In spite of these discrepancies and blunders, the quarto of 1613 presents the most satisfactory basis of departure for a critical treatment of the play. Many corrections are made in the quartos of 1635 and the folio of 1679; but often, too, an original reading is preferable to its alteration, and neither the quartos nor the folio can be set forth as authoritative. All things considered, it has been deemed best to adopt for this edition the text of the First Quarto, and to subjoin whatever variant readings are helpful in removing difficulties or suggestive of alternative readings.

1635. Two quarto editions were published in 1635. Though they are identical in leaf-collation, neither is a reprint of the other. Copies of these editions are bound together in a single volume preserved in the Boston Public Library. I treat them, according to their arrangement, as Q, and Q.
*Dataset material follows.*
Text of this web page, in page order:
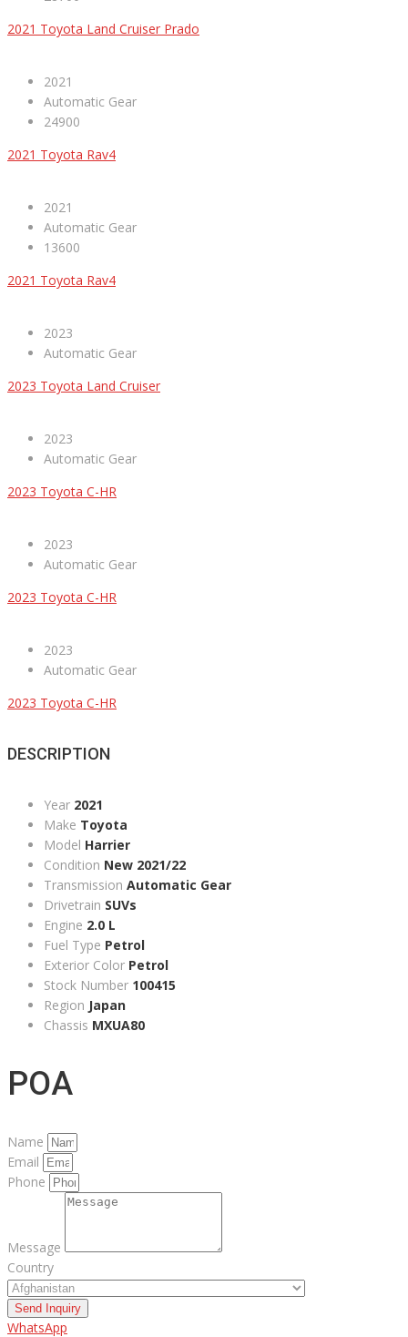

Q2 effects a valuable improvement in removing all of the misprints in the First Quarto as noted above. There is an advance toward modernization in spelling. There are one or two helpful emendations of the text, i. e. of 'em for 'em (1. 223), and get you to for get to (2. 256). There are many improvements upon the First Quarto in punctuation. On the other hand, there are a number of unwarranted alterations, i. e. by my faith for by faith (1. 264); I shall for shall I (2. 451); bound to thank you for bound to you (3. 319); blowing for bellowing (4.468); Too for To (5. 14); part for depart (5.374).